The Obama administration today plans to propose tough standards for tailpipe emissions from new automobiles, establishing the first nationwide regulation for greenhouse gases.

New York Times:

President Obama will announce tough new nationwide rules for automobile emissions and mileage standards on Tuesday, embracing standards that California has sought to enact for years over the objections of the auto industry and the Bush administration.

USA Today:

The Obama administration is set to announce Tuesday what will amount to a sweeping revision to auto-emission and fuel-economy standards, putting them in the same package for the first time.

Los Angeles Times:

The agreement that the Obama administration will announce today forcing dramatic reductions in vehicle greenhouse gas emissions and improvements in auto mileage marks a potentially pivotal shift in the battle over global warming — and a vindication of California’s long battle to toughen standards.
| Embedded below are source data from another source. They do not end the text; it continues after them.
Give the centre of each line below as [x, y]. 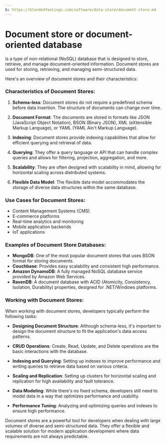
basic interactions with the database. [50, 351]
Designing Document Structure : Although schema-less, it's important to [86, 326]
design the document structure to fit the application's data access [80, 331]
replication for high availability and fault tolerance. [63, 381]
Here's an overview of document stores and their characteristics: [71, 79]
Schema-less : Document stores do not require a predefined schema [82, 102]
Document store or [45, 34]
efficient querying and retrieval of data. [52, 142]

Here's where newspapers need to invest their resources

Of the seven strategies Mark Potts lays out for the news industry to adopt, two in particular stood out for me as of particular importance. His criticism of news sites that spread themselves thin by trying to appeal to all readers is one that bears repeating. See if you agree.

I’m excerpting them here, but I recommend you read the entire post.

Vertical products: One of the most broken things about the newspaper business is the “all things to all people” model. By trying to do a little of everything, newspapers don’t really do anything well—for readers or for advertisers. New products that focus on specific, vertical audiences should be the wave of the future, but so far they’re barely even a trickle (let’s see—there’s Gannett’s MomsLikeMe franchise, and then…not much else).

New forms of advertising: Banner ads are so…1997. Interstitials, pop-ups and intrusive ads are so…obnoxious. Classifieds are so…dead. Meanwhile, Google is making money off of local search, other non-newspaper companies are pioneering things like click-per-call and pay-per-click, and various startups are perfecting cheap ways to create and sell local ads. Could it be that newspapers are having trouble making online advertising revenue grow because they’re selling the wrong kinds of online ads? Hmmm.

Putting the value back in journalism

As if newspaper layoffs weren’t bad enough,  someone had to go and present an essay titled “Why Journalists Deserve Low Pay.” Sheesh.

The provocative title isn’t one I would expect my journalistic brethren to embrace. Formal instruction has taught us that ours is a noble profession, one that provides an invaluable service by enabling an informed democracy. But as Robert G. Picard points out, that valuation no longer commands the tangible economic benefits it once did:

In the past, these journalistic benefits produced significant economic value, but today their value is diminishing rapidly. A significant reason for the reduction is value is that news and information producers and providers have less control over the communication space than ever before. In the past, limitations on distribution mechanisms and the cost structures of operating media promoted monopolies and oligopolies in communication supply. This increased the economic value of content by excluding provision by other suppliers.